Grundschule Daun: Nils Blümke, Frank Berty; Hauptschule Daun: Angela Kapp, Britta Kanzler, Andreas Joksch, Markus Hens, Michael Schäfer, Manuela Willems, Dirk Schelian, Heidi Schu, Sandra Litzborski, Nicole Bauer; Realschule Daun: Beate Hayer, CarinaSerwaty, Vera Morstein, Silke Schmilz, Andrea Dussel, Kerstin Schmitt;

Thomas-Morus-Gymnasium Daun: Isa Hörn, Christian May, Michael Müller, Carina Äußern; Geschwister-Scholl-Gymnasium Daun: Lars Haferkamp, Marco Fuhrmann, Eva Sartoris, Melanie Puchner, Stefan Kallenberg, Ralf Kriegel, Christian Schneider.
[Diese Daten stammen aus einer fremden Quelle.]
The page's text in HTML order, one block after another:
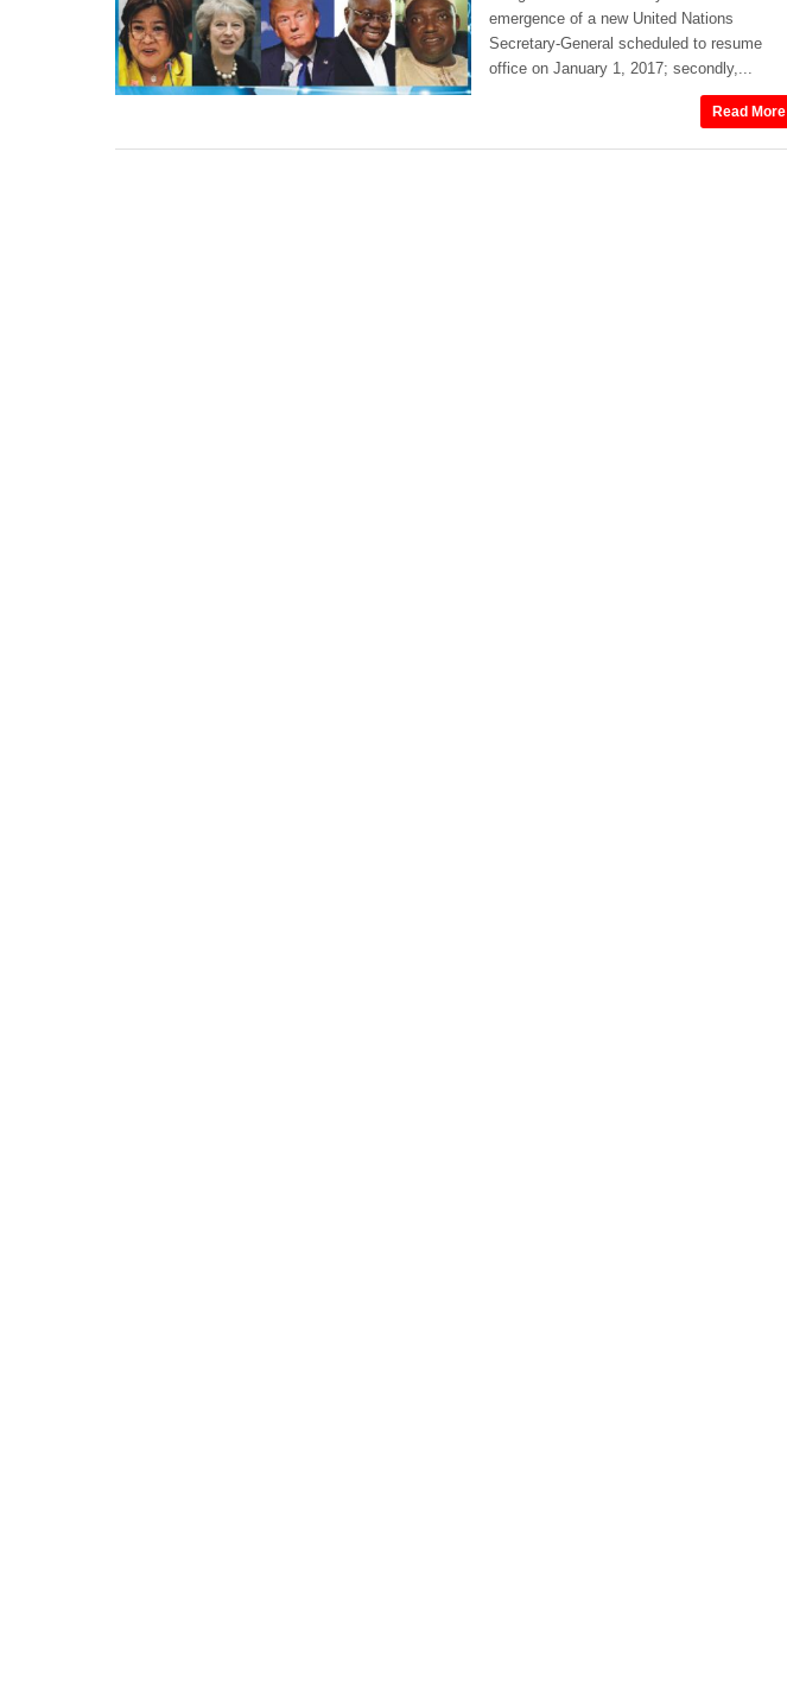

In einem Schreib-, Mal- und Bastelwettbewerb, zu dem die Kreisbibliothek anläßlich der Jugendbuchwoche alle Kinder und Jugendlichen aufgerufen hatte, konnten Kinder und Jugendliche ihren Träumen und Phantasien freien Lauf lassen. In dem Schreibwettbewerb gewannen Oliver Fehrentz (Daun), Marei Fricke (Pützborn) und Mathias Dunkel (Pützborn) in den Jahrgängen 1979/80; Ralf Mayer (Gillenfeld) und Thorsten Güth (Kelberg) in den Jahrgängen 1977/78 und Nadine Humberg (Salm) und Jochen Willwer (Darscheid) Jahrgang 1976. Pierre Nölle (Hallschlag), Lars Haferkamp (Daun), Björn Blümke (Daun) und Orinna Becker (Daun) waren die erfolgreichsten Bastler.
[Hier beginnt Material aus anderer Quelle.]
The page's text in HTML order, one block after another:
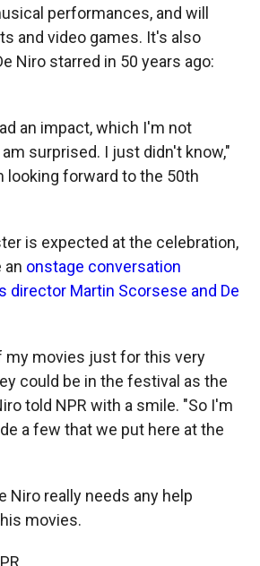
performances, and will
and video games. It's also
Niro starred in 50 years ago:
an impact, which I'm not
surprised. I just didn't know,"
looking forward to the 50th
is expected at the celebration,
an onstage conversation
director Martin Scorsese and De
my movies just for this very
could be in the festival as the
told NPR with a smile. "So I'm
a few that we put here at the
Niro really needs any help
movies.

Im Malwettbewerb nach Motiven von Michael Ende wurden Bilder von den folgenden Schülerinnen und Schülern ausgezeichnet: Katharina Gurski, Andrea Koch, Susi Czernohorsky, Stefan Zirwes, Jens Jenssen, Mike Wanner, Susanne Schmaus, Tamara Dinges, Verena Bruhn, Daniela Winterhoff, Susanne Dunkel, Manuela Krön, Babett Beyer und Anne Krag.

Daß solch eine umfangreiche Ausstellung durchgeführt werden konnte, ist den Veranstaltern, dem Thienemann Verlag, dem Friedrich-Bödecker-Kreis, den Sponsoren, dem Kultusministerium zu verdanken. Hinter den Institutionen stehen jedoch viele Mitarbeiter, denen besonderer Dank gilt: Annette Müller, Ursula Naw-rath, Klaus Türr, Matthias Mainz, Christel Werner, Lisa Henn, Dieter Michels, Franz-Josef Ferber, Birgit Sonnenfroh, Anita Tittel, Maria Gurski und nicht zuletzt Michael Ende.